▶ _Work to be completed_
In the copy, include every record below exactly as it appears, but no pictures.

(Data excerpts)
:::

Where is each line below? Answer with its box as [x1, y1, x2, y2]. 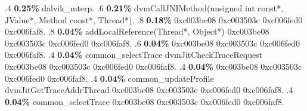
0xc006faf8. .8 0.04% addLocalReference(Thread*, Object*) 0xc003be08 [5, 25, 269, 38]
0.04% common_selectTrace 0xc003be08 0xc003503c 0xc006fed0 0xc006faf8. [5, 95, 284, 107]
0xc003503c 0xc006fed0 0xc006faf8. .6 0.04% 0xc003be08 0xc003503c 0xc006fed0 [5, 36, 300, 49]
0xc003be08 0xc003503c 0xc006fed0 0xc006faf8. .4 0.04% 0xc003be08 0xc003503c [5, 60, 302, 72]
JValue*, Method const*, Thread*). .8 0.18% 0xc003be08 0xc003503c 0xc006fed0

:::

▶ _Answer area_
Where is each line below? Answer with its box as [x1, y1, x2, y2]. 
0xc006faf8. .8 0.04% addLocalReference(Thread*, Object*) 0xc003be08 [5, 25, 269, 38]
0.04% common_selectTrace 0xc003be08 0xc003503c 0xc006fed0 0xc006faf8. [5, 95, 284, 107]
0xc003503c 0xc006fed0 0xc006faf8. .6 0.04% 0xc003be08 0xc003503c 0xc006fed0 [5, 36, 300, 49]
0xc003be08 0xc003503c 0xc006fed0 0xc006faf8. .4 0.04% 0xc003be08 0xc003503c [5, 60, 302, 72]
JValue*, Method const*, Thread*). .8 0.18% 0xc003be08 0xc003503c 0xc006fed0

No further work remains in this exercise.